A knight—Sir Percival, perhaps, or the pure-hearted Galahad—might be spurred through a “waste and howling wilderness,”2 a place of thorns and grey shadows where the maps of men fail. Suddenly, in a clearing where no surveyor’s line should run, the Chapel appears. It intrudes upon the wild. It is a place of terror and awe, of burning tapers and choirs heard through the blood—a traveling holiness that disrupts the mundane geography of the world.

We may smile at these legends today, dismissing them as the “fairytale magic” of an age that hadn’t yet learned to measure the world in square feet. If so, we are smiling in the wrong direction. These stories endure because they are True Myth3—the truth told “slant4,” so that it might slip past the sentries of our cynicism and strike the heart unannounced. They are echoes of a fiercer reality that our modern theology often tries to domesticate. We prefer a God who stays indoors; the old stories insist on a God who breaks camp.

The truth is, we are all wandering in the waste land, inhabiting a landscape of fluorescent hum and relentless data. Yet the Restoration offers a mystery far deeper than a mere escape into a distant sanctuary; it provides a Sanctuary that has been designed to walk.
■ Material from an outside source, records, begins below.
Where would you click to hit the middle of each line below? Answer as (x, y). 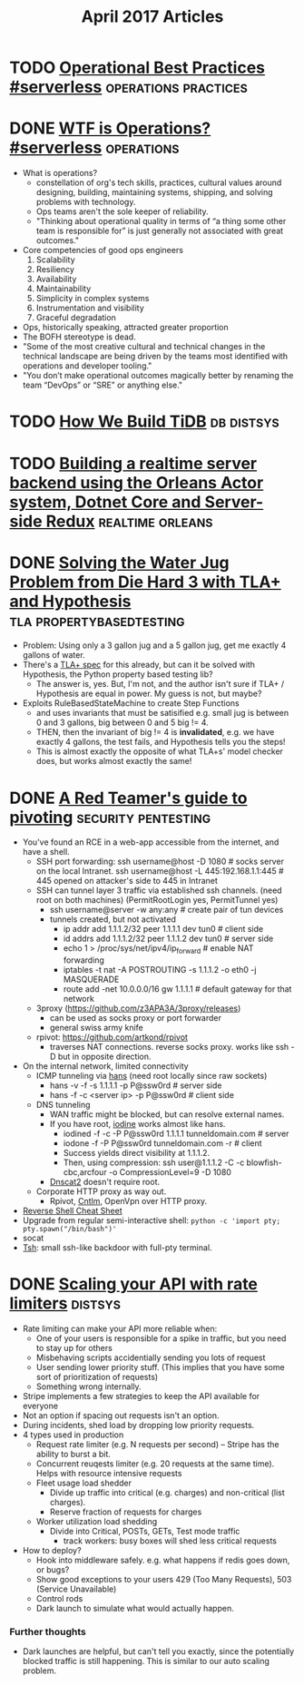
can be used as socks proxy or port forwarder (136, 1018)
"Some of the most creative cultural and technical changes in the (144, 347)
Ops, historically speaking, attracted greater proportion (125, 328)
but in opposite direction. (104, 1057)
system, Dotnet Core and (105, 502)
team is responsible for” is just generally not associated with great (160, 231)
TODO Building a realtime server (133, 463)
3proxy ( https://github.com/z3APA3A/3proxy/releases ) (138, 1008)
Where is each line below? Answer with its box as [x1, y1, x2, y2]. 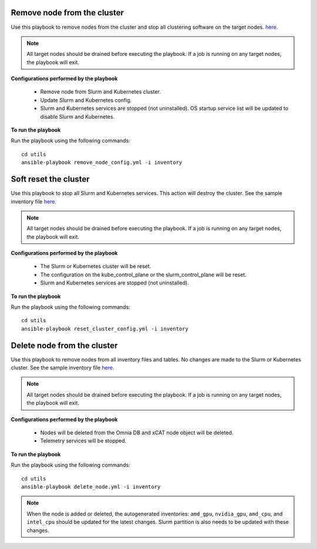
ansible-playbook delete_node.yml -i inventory [21, 484, 161, 490]
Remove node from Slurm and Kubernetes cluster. [40, 88, 161, 95]
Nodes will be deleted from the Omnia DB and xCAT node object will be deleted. [40, 429, 234, 436]
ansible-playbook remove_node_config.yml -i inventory [21, 159, 183, 166]
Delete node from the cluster [11, 340, 118, 350]
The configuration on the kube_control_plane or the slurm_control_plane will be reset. [40, 271, 247, 278]
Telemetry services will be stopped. [40, 437, 127, 444]
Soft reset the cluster [11, 174, 90, 185]
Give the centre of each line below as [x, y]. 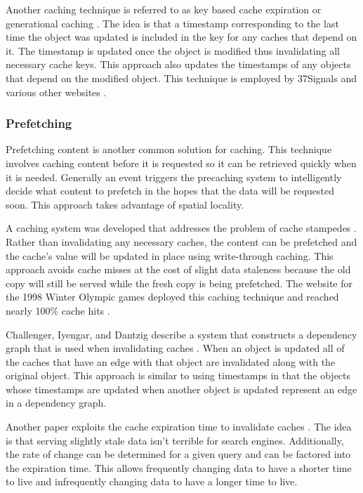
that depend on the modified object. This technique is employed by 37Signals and [181, 78]
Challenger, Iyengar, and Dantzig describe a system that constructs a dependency [181, 334]
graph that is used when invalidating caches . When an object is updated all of [175, 348]
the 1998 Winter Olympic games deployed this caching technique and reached [172, 297]
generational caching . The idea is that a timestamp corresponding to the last [172, 23]
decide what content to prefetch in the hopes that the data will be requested [170, 191]
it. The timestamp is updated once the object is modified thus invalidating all [173, 50]
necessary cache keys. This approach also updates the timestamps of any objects [178, 64]
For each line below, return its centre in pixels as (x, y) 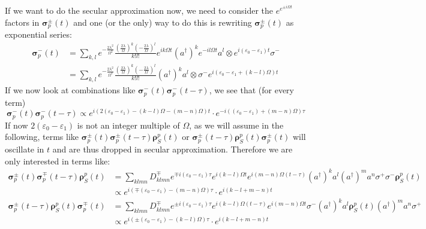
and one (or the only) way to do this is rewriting (163, 22)
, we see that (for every (251, 90)
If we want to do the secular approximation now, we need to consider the (139, 10)
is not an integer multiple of (128, 125)
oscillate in (25, 149)
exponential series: (38, 34)
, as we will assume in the (236, 125)
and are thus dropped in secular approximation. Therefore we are (172, 149)

Zion ceases to be a spot on a map and becomes a geography you wear. By donning the holy symbols in remembrance, the soul begins to inhabit its own covenants, transforming the individual into a living outpost of the Kingdom. The Lord means to put His holy things nearer than your shoes—nearer than your shirt, nearer even than your own defenses. The wilderness does not need to be tamed by our hands; it needs to be answered by the Presence we carry, for the desert itself recognizes the signature of its Maker stitched upon the soul.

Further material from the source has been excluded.